» Records from a collection:
══════════
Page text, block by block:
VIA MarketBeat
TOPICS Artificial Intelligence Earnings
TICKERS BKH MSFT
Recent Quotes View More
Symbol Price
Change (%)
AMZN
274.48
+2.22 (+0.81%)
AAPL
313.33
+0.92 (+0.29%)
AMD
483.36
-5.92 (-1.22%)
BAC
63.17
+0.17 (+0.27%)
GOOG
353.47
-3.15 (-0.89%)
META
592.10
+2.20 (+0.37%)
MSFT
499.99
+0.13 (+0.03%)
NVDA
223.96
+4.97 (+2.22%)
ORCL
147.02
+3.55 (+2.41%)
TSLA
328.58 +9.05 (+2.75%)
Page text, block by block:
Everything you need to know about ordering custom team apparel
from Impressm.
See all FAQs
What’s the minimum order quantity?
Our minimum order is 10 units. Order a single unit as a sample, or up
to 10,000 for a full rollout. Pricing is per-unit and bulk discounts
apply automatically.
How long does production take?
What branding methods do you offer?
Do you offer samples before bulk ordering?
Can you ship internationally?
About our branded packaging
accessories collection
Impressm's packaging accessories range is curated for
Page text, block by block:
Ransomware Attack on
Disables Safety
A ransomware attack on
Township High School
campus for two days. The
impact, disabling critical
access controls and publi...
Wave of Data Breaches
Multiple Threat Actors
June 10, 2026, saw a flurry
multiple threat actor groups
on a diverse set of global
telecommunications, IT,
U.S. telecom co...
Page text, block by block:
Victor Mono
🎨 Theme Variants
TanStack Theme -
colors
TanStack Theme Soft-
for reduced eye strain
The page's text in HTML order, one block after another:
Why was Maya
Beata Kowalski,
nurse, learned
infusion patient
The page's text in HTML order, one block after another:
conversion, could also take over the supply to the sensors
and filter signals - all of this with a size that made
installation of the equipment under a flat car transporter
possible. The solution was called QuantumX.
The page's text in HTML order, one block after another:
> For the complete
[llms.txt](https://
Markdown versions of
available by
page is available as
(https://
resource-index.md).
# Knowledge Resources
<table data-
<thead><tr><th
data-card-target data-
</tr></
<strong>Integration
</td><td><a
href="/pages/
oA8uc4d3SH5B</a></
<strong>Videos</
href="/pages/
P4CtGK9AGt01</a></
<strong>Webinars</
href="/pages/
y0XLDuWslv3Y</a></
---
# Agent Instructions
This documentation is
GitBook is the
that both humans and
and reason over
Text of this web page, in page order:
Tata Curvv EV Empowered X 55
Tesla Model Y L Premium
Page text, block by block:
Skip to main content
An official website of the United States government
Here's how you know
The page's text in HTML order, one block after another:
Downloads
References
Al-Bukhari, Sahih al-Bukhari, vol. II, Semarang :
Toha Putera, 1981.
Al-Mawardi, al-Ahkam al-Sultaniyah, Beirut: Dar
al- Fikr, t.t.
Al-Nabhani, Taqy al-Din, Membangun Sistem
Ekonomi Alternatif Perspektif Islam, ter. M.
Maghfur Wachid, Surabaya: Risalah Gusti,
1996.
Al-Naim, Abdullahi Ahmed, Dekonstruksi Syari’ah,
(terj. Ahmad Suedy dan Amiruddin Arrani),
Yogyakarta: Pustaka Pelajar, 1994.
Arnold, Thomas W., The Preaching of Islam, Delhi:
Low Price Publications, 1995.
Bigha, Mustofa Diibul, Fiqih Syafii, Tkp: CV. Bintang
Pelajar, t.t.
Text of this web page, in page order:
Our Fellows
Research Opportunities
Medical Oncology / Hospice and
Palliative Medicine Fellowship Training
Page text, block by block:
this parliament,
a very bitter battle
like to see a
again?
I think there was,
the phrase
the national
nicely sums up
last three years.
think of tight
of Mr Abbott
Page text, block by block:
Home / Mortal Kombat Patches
══════════
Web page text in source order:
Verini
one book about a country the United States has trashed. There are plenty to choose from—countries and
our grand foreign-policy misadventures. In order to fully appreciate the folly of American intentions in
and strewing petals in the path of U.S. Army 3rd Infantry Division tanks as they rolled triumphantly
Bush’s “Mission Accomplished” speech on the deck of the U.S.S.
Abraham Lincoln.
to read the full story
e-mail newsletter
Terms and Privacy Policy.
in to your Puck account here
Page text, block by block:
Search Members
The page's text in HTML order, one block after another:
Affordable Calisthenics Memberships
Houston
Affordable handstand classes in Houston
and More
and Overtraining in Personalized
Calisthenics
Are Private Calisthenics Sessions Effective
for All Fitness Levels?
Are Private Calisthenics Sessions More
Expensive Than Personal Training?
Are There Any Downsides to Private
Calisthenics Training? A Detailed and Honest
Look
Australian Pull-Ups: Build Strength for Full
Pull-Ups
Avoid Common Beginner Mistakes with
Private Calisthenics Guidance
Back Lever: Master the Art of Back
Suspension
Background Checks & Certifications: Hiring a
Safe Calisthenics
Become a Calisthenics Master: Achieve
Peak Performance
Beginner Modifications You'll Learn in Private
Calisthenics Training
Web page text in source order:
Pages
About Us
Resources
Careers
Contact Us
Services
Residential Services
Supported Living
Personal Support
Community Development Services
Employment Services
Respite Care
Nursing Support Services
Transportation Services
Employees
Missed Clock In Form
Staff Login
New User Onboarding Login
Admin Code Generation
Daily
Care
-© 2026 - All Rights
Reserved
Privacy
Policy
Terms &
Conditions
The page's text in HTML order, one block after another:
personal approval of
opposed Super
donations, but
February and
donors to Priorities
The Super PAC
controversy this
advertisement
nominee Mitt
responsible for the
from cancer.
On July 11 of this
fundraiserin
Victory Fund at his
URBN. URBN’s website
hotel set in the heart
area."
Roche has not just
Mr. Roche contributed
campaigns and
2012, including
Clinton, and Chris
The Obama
══════════
» The task:
From the records above, copy only the lines starting with the line that holds "Our minimum order" and going on through the line that holds "Impressm's packaging accessories", exactly as written.

» Output:
Our minimum order is 10 units. Order a single unit as a sample, or up
to 10,000 for a full rollout. Pricing is per-unit and bulk discounts
apply automatically.
How long does production take?
What branding methods do you offer?
Do you offer samples before bulk ordering?
Can you ship internationally?
About our branded packaging
accessories collection
Impressm's packaging accessories range is curated for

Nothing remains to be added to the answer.